The 25 Most Popular Passwords of 2017: You Sweet, Misguided Fools

Photo: Getty
Photo: Getty

Every year, SplashData compiles a list of the most popular passwords based on millions of stolen logins made public in the last year. And each time, we own ourselves. Hard. 2017 is no exception.


You probably already know the top two choices: Based on more than five million leaked passwords, they are “123456” and “password.” There are also some new additions this year, including “starwars,” “monkey,” “iloveyou,” “whatever,” and “freedom,” to name a few. Most aptly, perhaps, is the new addition “letmein,” and most ironically includes “trustno1.” A password is marked as new by SplashData if it didn’t appear in the previous year’s list.

“Unfortunately, while the newest episode may be a fantastic addition to the Star Wars franchise, ‘starwars’ is a dangerous password to use,” Morgan Slain, CEO of SplashData, said in a press release. “Hackers are using common terms from pop culture and sports to break into accounts online because they know many people are using those easy-to-remember words.”

SplashData hopes this list will encourage people to take better safety precautions online. But according to the data from this year and years past, we are still a bunch of idiots—our astonishingly weak passwords at the mercy of even the most amateur hackers.

SplashData noted that the passwords evaluated for this year’s list were predominantly from users in North America and Western Europe, and they did not include security breaches for either adult websites or the Yahoo hack.

A strong password should be long and avoid common phrases. And as security breaches become the norm, it’s important that you don’t reuse your passwords. A password manager can not only help you keep track of your passwords, but it can help you generate secure ones.

Anyways, you can check out SplashData’s seventh annual list below. To which I say: areyoufuckingkiddingme1234.

1. 123456 (Unchanged)

2. Password (Unchanged)

3. 12345678 (Up 1)

4. qwerty (Up 2)

5. 12345 (Down 2)

6. 123456789 (New)

7. letmein (New)

8. 1234567 (Unchanged)

9. football (Down 4)

10. iloveyou (New)

11. admin (Up 4)

12. welcome (Unchanged)

13. monkey (New)

14. login (Down 3)

15. abc123 (Down 1)

16. starwars (New)

17. 123123 (New)

18. dragon (Up 1)

19. passw0rd (Down 1)

20. master (Up 1)

21. hello (New)

22. freedom (New)

23. whatever (New)

24. qazwsx (New)

25. trustno1 (New)



The problem with advocating strong passwords is adoption.
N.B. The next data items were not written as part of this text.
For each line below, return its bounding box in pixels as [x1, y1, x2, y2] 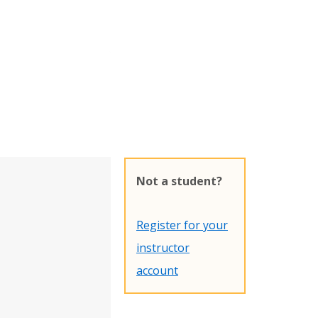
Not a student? [136, 173, 222, 189]
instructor [136, 240, 190, 256]
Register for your [136, 217, 228, 233]
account [136, 263, 178, 278]
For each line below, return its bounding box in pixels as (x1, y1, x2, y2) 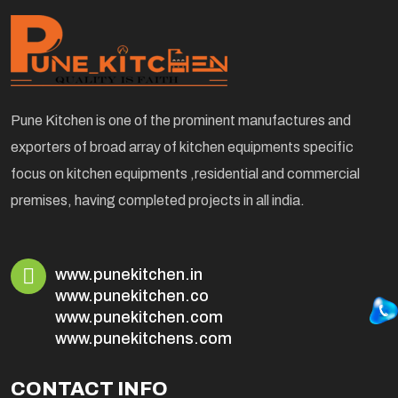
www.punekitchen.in (55, 266, 203, 284)
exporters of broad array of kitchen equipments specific (11, 139, 354, 155)
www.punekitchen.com (55, 308, 223, 327)
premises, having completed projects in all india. (11, 193, 305, 209)
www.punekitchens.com (55, 330, 232, 348)
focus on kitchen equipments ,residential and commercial (11, 166, 360, 182)
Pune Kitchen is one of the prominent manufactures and (11, 113, 351, 129)
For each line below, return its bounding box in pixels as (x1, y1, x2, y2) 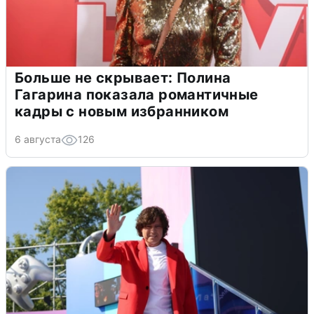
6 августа (15, 132, 61, 145)
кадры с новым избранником (15, 102, 228, 120)
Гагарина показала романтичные (15, 86, 259, 103)
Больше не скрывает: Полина (15, 69, 231, 86)
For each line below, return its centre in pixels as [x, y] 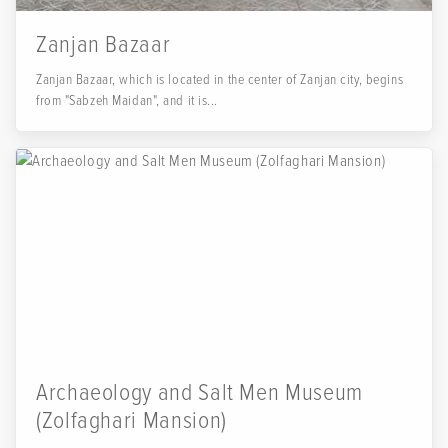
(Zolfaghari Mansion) [131, 420]
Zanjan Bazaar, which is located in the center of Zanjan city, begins [220, 79]
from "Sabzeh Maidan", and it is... [127, 100]
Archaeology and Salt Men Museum [199, 392]
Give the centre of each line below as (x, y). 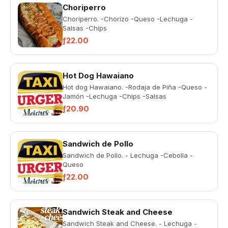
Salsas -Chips (85, 28)
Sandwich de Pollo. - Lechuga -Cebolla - (128, 155)
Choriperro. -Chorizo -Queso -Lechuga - (128, 19)
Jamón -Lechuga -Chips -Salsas (115, 96)
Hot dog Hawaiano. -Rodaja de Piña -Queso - (135, 87)
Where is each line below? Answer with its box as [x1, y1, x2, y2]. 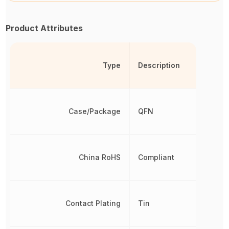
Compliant [138, 153, 174, 162]
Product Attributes [6, 23, 83, 34]
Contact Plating [65, 199, 121, 208]
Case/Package [68, 107, 121, 116]
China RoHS [78, 153, 121, 162]
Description [138, 61, 180, 70]
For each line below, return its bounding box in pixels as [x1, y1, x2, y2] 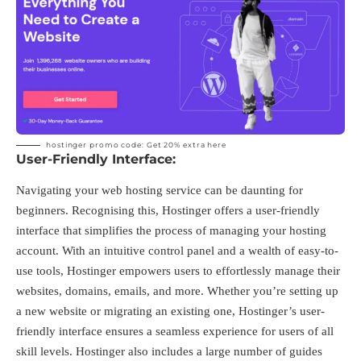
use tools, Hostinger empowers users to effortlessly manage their [16, 263, 340, 277]
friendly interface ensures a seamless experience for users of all [16, 324, 334, 338]
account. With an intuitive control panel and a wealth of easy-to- [16, 243, 338, 257]
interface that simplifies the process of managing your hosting [16, 223, 326, 237]
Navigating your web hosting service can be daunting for [16, 183, 303, 197]
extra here [183, 139, 227, 149]
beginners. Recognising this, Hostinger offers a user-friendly [16, 203, 320, 217]
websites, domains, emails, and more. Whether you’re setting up [16, 284, 338, 297]
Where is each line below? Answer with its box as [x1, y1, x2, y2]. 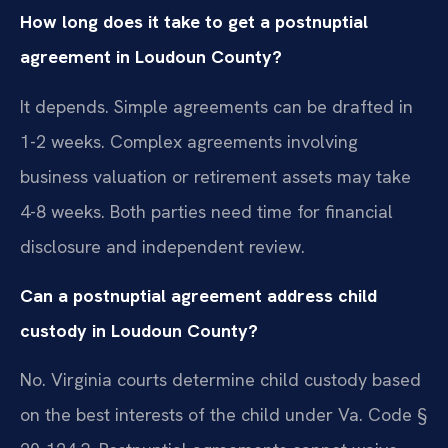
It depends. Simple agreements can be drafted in [20, 94, 413, 118]
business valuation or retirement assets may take [20, 164, 411, 188]
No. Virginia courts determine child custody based [20, 368, 421, 392]
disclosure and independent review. [20, 234, 305, 258]
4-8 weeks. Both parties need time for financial [20, 199, 393, 223]
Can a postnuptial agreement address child [20, 283, 377, 307]
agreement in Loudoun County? [20, 45, 282, 69]
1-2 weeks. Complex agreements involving [20, 129, 358, 153]
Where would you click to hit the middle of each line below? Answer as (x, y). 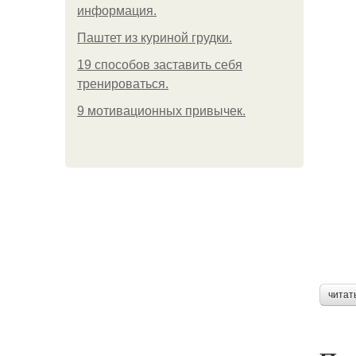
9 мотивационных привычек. (161, 111)
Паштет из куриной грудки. (155, 38)
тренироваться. (123, 84)
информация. (117, 11)
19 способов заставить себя (160, 65)
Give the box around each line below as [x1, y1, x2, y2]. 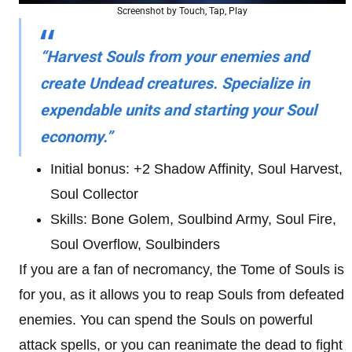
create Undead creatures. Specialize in [40, 74, 310, 93]
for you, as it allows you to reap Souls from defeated [19, 287, 344, 302]
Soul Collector [50, 186, 138, 202]
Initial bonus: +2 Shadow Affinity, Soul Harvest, [50, 161, 343, 177]
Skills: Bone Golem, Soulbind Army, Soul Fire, [50, 211, 336, 227]
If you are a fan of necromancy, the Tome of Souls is [19, 262, 344, 277]
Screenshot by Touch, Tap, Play [117, 5, 247, 16]
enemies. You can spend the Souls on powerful [19, 312, 313, 328]
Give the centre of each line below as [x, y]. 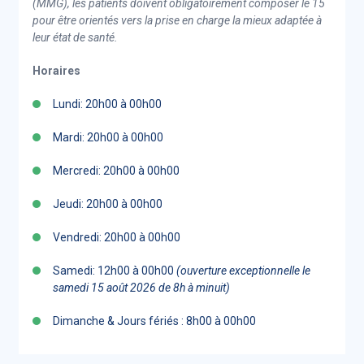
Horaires [56, 71]
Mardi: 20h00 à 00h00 [108, 137]
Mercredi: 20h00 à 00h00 [116, 171]
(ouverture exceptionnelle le [243, 271]
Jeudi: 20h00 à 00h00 [108, 204]
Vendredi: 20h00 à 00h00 [117, 237]
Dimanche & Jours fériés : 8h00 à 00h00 [154, 321]
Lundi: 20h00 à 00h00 [107, 104]
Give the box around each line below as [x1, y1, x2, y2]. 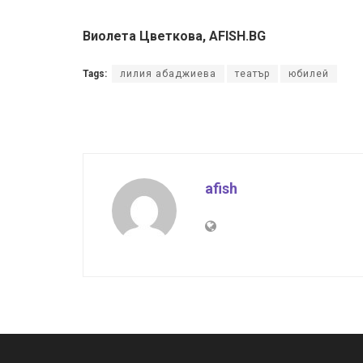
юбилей [288, 67, 329, 79]
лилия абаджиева [120, 67, 216, 79]
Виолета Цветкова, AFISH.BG [83, 28, 266, 44]
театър [235, 67, 270, 79]
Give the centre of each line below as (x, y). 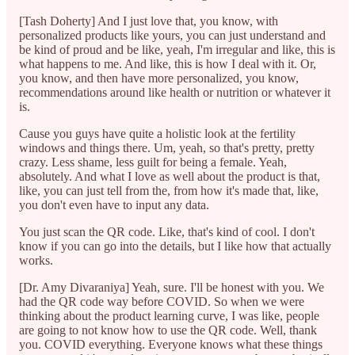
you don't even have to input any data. (114, 204)
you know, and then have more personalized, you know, (159, 78)
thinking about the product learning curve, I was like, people (169, 315)
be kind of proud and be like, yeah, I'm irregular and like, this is (177, 49)
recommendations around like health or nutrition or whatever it (175, 92)
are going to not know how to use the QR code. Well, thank (168, 330)
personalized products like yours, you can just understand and (172, 35)
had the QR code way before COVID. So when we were (162, 301)
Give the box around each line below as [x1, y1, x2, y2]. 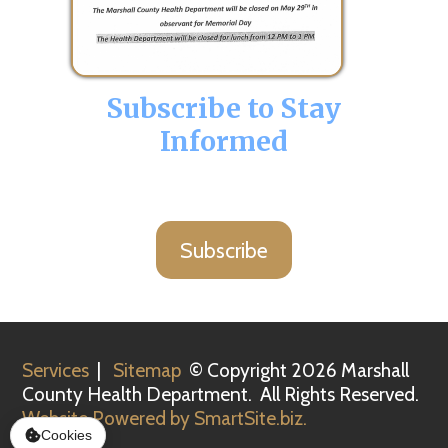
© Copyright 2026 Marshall [181, 358, 410, 383]
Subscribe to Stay [106, 92, 342, 126]
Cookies [40, 427, 92, 444]
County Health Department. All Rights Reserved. [22, 382, 420, 407]
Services [22, 358, 90, 383]
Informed [159, 125, 288, 159]
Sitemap [113, 358, 182, 383]
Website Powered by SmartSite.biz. [22, 406, 308, 431]
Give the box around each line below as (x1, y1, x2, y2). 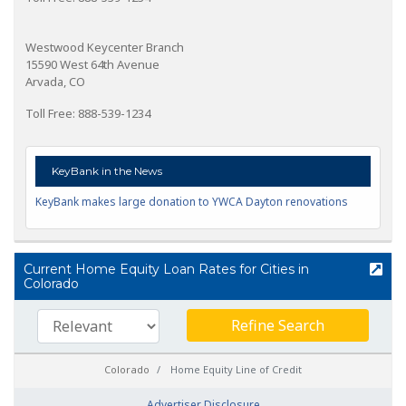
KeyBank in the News (49, 163, 162, 178)
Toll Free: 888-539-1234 (25, 104, 150, 121)
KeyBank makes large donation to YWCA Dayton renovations (35, 193, 348, 209)
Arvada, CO (25, 72, 85, 90)
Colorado (24, 275, 79, 292)
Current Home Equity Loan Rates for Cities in (24, 260, 309, 277)
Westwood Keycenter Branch (25, 38, 184, 55)
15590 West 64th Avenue (25, 55, 159, 72)
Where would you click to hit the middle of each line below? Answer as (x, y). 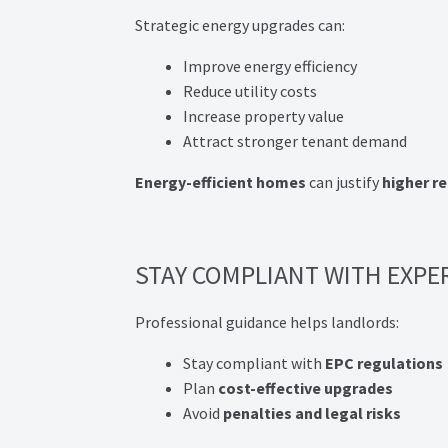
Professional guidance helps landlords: (266, 321)
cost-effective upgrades (305, 387)
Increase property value (263, 116)
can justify (343, 182)
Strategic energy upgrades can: (239, 25)
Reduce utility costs (249, 91)
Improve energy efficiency (269, 66)
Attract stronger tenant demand (294, 141)
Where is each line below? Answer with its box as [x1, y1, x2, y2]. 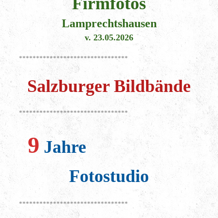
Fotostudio [69, 166, 149, 186]
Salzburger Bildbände [27, 76, 191, 96]
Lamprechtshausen [61, 17, 157, 30]
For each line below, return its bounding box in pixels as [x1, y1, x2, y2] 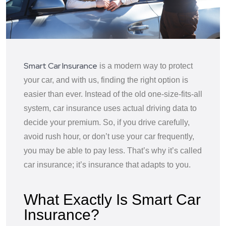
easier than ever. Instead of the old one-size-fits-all [24, 89, 202, 98]
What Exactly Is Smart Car [24, 191, 201, 208]
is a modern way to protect [97, 61, 193, 70]
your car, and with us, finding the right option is [24, 75, 188, 84]
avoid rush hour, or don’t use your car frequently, [24, 132, 194, 141]
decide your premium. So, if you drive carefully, [24, 118, 190, 127]
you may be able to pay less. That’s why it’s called [24, 146, 202, 155]
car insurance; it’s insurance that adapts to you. [24, 160, 191, 169]
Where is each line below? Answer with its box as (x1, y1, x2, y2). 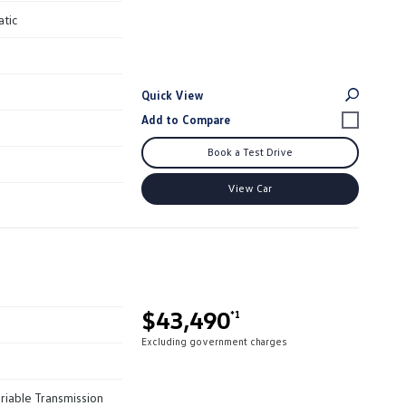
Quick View (140, 87, 205, 102)
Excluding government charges (140, 334, 287, 347)
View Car (227, 180, 272, 195)
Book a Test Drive (207, 144, 293, 159)
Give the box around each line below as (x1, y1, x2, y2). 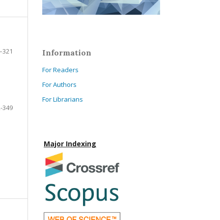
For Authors (42, 80, 77, 89)
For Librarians (42, 94, 83, 104)
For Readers (42, 65, 79, 74)
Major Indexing (44, 138, 96, 148)
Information (42, 47, 91, 57)
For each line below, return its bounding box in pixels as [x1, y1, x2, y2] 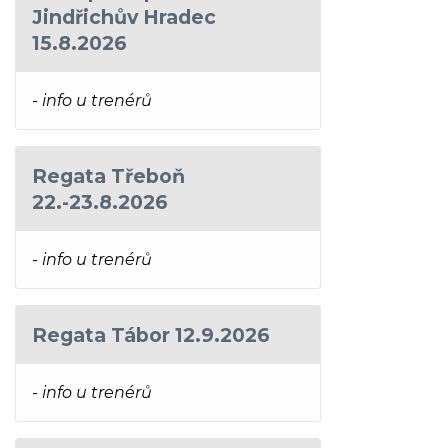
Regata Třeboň [32, 163, 185, 188]
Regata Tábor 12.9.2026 [32, 322, 270, 347]
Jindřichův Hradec [32, 4, 216, 29]
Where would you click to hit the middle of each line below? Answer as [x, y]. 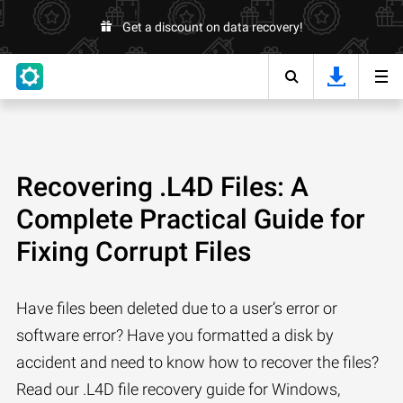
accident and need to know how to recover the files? [197, 362]
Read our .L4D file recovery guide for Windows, [178, 389]
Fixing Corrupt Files [134, 251]
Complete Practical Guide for [191, 219]
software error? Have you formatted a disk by [175, 335]
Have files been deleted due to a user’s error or [177, 308]
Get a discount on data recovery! [212, 27]
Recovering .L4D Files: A [162, 187]
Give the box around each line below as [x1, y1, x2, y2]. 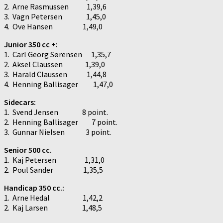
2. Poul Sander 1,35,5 [4, 164, 103, 175]
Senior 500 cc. [4, 144, 52, 155]
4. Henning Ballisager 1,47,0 [4, 79, 113, 89]
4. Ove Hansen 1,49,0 [4, 21, 103, 31]
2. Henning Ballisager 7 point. [4, 116, 117, 127]
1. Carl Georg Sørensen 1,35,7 [4, 49, 111, 59]
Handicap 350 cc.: [4, 182, 64, 193]
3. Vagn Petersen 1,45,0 [4, 11, 106, 21]
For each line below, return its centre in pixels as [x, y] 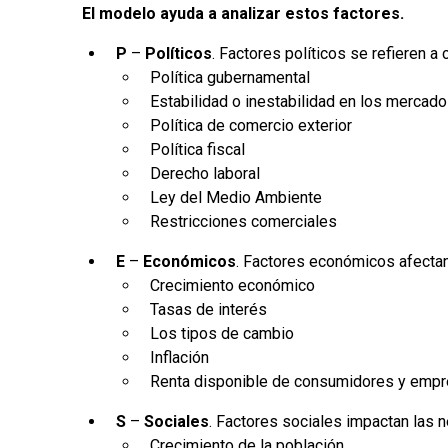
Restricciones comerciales [244, 221]
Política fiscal [198, 149]
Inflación [180, 357]
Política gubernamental [230, 77]
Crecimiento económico [233, 285]
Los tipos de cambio [222, 333]
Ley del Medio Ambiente [236, 197]
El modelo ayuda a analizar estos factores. [243, 13]
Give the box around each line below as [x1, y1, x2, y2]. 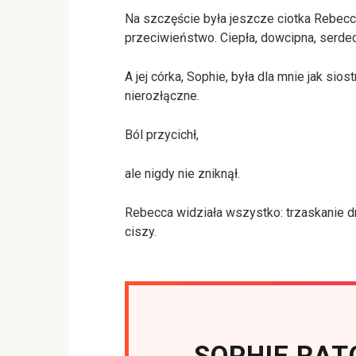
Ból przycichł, [125, 126, 199, 142]
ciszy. [125, 223, 157, 239]
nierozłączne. [125, 87, 199, 103]
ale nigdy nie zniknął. [125, 165, 240, 181]
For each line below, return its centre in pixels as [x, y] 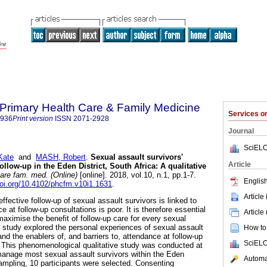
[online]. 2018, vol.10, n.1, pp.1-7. [137, 175]
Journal [241, 131]
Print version [33, 119]
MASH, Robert [61, 157]
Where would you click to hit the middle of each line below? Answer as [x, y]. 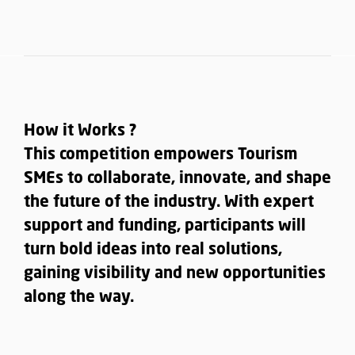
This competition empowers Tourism [161, 155]
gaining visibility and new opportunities [175, 274]
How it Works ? [80, 132]
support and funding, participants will [165, 227]
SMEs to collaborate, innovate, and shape [177, 179]
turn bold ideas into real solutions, [153, 250]
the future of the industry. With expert [169, 203]
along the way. [79, 298]
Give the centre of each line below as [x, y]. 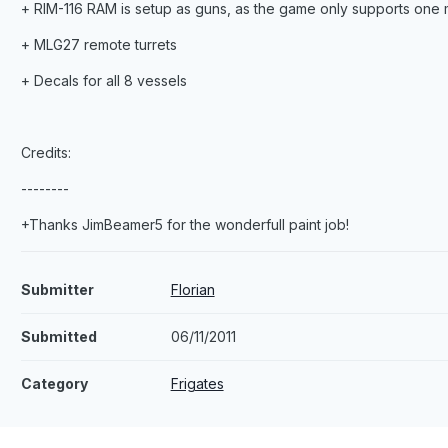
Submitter [57, 290]
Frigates [197, 384]
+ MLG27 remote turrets [98, 45]
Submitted [58, 337]
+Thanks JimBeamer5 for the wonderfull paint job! [184, 225]
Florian [192, 290]
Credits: [45, 153]
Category [54, 384]
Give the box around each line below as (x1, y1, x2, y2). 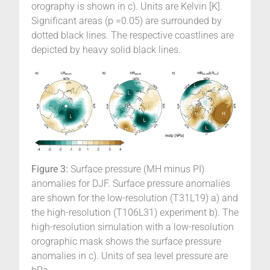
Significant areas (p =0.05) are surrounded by (31, 15, 222, 27)
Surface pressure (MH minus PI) (68, 163, 204, 175)
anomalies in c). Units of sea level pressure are (31, 250, 228, 262)
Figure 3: (31, 163, 68, 175)
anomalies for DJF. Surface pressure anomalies (31, 178, 230, 190)
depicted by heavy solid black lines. (31, 44, 181, 56)
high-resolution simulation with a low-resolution (31, 221, 234, 233)
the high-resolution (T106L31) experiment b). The (31, 207, 239, 219)
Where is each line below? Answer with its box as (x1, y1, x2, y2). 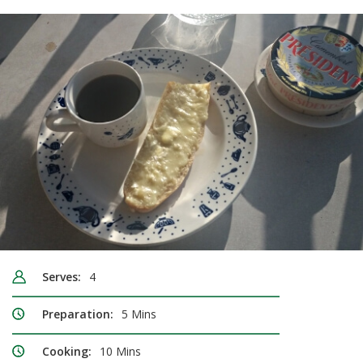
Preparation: (42, 306, 113, 322)
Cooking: (42, 344, 92, 360)
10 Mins (100, 344, 141, 360)
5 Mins (122, 306, 156, 322)
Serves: (42, 269, 81, 285)
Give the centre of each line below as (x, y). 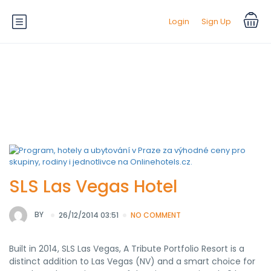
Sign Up (216, 21)
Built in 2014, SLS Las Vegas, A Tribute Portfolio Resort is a (127, 249)
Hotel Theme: (96, 85)
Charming (188, 85)
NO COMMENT (156, 215)
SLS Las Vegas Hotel (93, 187)
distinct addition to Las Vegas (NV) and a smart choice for (132, 261)
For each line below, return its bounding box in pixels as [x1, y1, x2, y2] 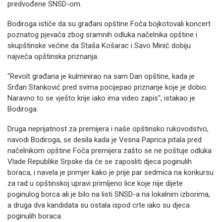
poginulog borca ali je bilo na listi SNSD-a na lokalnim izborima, [7, 190, 210, 199]
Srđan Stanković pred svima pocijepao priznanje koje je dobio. [7, 83, 208, 92]
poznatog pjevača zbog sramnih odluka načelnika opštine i [7, 30, 197, 39]
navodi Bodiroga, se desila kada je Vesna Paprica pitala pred [7, 135, 202, 144]
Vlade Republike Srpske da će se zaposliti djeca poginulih [7, 157, 192, 166]
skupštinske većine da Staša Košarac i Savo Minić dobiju [7, 41, 191, 50]
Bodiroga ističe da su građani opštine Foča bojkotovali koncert [7, 19, 211, 28]
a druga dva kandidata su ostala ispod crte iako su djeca [7, 201, 190, 210]

Relying on a password manager doesn’t really breed good practices so much as throw the ball in someone else’s court, with a hope and a prayer that their service isn’t compromised (spoiler; it probably will be or has been).

Relying on a complex rule of alpha-numeric, special symbols, and varying case only works if the service allows it... and none of them seem to agree on what kind of password is ‘good’ or how long a password should be allowed before you are forced to change it.

The best method is, in my opinion, a password phrase that is fairly long but otherwise meaningless. The ones used in Ready Player One are great examples:

  1. You have been recruited by the Star League to defend the frontier against Xur and the Ko-Dan Armanda
  2. No one in the world gets what they want and that is beautiful
  3. Reindeer Flotilla Setec Astronomy

But even then you run into the same issues... different services have different rules. Spaces might not be allowed, the length might exceed what they allow. These don’t have special characters or numerals so they might not pass muster.

We lament that so many people use weak passwords, but I would argue that these occur in no small part because the services on which so many people rely rather force you into a mindset of either relying on someone else to handle your passwords, or in using stupid / weak passwords to accommodate their arbitrary password rules.